Moresi wanted people to interact with the tree. She wanted children to hug it. It was a charitable perspective, given all she had seen. She told the story of once finding the proposal “PROM?” carved into one of the beech’s branches. “When I first saw that I was like ‘I swear to god I hope she punched him,” she said.

When I asked her why more interventions hadn’t been put in place, she paused. “It really is just a matter of letting nature take its course,” she said.

Children hugging The Great Beech in June 2019
Children hugging The Great Beech in June 2019 — a few weeks before the tree lost a big limb. (Courtesy of Wissahickon Environmental Center)

It was May then, and only one of the tree’s branches held leaves.
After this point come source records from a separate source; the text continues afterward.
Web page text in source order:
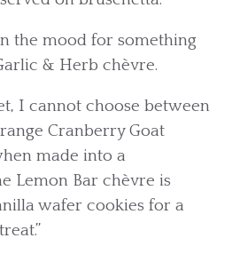
the mood for something
& Herb chèvre.
I cannot choose between
Cranberry Goat
made into a
Lemon Bar chèvre is
wafer cookies for a
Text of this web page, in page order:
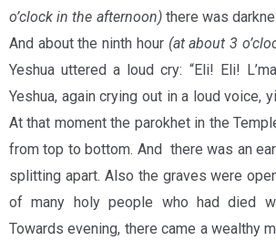
o’clock in the afternoon)there was
And about the ninth hour (at about 3
Yeshua uttered a loud cry: “Eli! Eli!
Yeshua, again crying out in a loud voice,
At that moment the parokhet in the
from top to bottom. And there was an
splitting apart. Also the graves were
of many holy people who had died
Towards evening, there came a wealthy
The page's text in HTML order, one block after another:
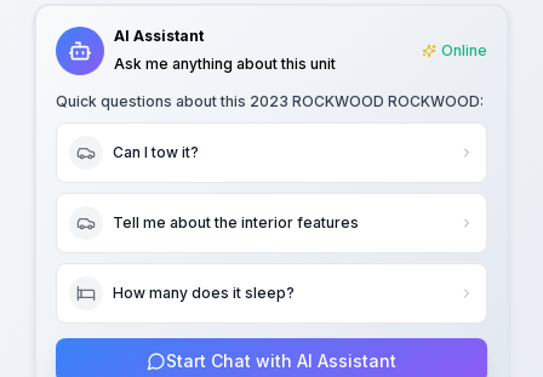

Moresi admitted that had been a disappointment. However, she was quick to point out that a dying tree, or even a dead one, breeds life.
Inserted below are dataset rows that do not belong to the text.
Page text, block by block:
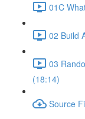
01C
02 Build
03
(18:14)
Source
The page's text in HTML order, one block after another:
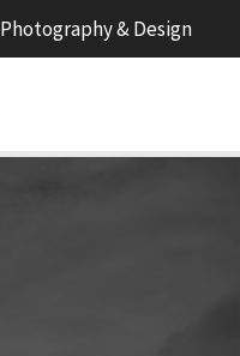
& Design
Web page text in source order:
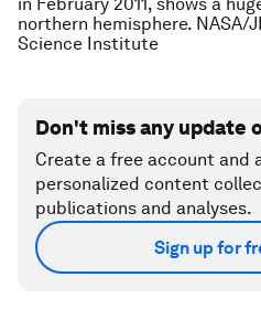
northern hemisphere. NASA/
Science Institute
Don't miss any update
Create a free account and
personalized content
publications and analyses.
Sign up for
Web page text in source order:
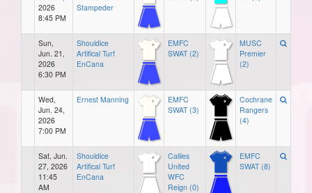
2026
8:45 PM
Stampeder
Sun,
Jun. 21,
2026
6:30 PM
Shouldice
Artifical Turf
EnCana
EMFC
SWAT (2)
MUSC
Premier
(2)
Wed,
Jun. 24,
2026
7:00 PM
Ernest Manning
EMFC
SWAT (3)
Cochrane
Rangers
(4)
Sat, Jun.
27, 2026
11:45
AM
Shouldice
Artifical Turf
EnCana
Callies
United
WFC
Reign (0)
EMFC
SWAT (8)
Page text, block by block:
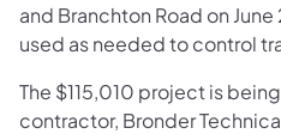
and Branchton Road on
used as needed to control
The $115,010 project is
contractor, Bronder
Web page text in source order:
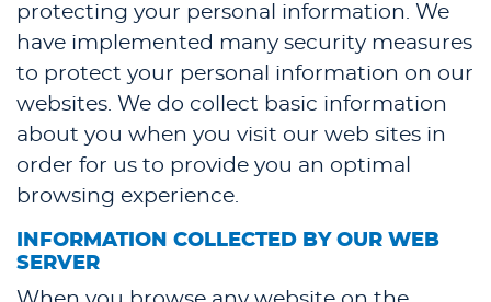
protecting your personal information. We
have implemented many security measures
to protect your personal information on our
websites. We do collect basic information
about you when you visit our web sites in
order for us to provide you an optimal
browsing experience.
INFORMATION COLLECTED BY OUR WEB
SERVER

A dead tree, called a snag, hosts bacteria, fungi, insects, and animals. Woodpeckers peck it, raccoons nest in it, and mushrooms grow up and down its branches. On the dead limbs of The Great Beech, an entire ecosystem is churning.

Nearby, another beech, named Baby Beech, grows.

Baby Beech sprouted up from The Great Beech’s extensive roots, and has been called its “successor.” The little tree is growing taller in a thicket behind The Great Beech, nearly undetectable.

Like their predecessor, the beeches that have sprouted around The Great Beech are not fenced off. Sitting beside them, I watched the birds and insects whirl around the beech’s limbs, dead and alive. The branches that once shaded the area have fallen, and plants of all kinds are growing in the new flood of sunlight. The tree’s decay is a generous one. The Great Beech may have been loved to death. But those who visit it, myself included, learn that we can love the natural world in death as well.

As I sat, hikers ambled by on the trail, all of them stopping for a moment to look. “What kind of tree is that?” one woman asked me. “A European Beech,” I said, a tinge of kvell in my voice. I watched as the group craned their necks up, up, up. As they walked away, I heard one say to the others: “Wow.”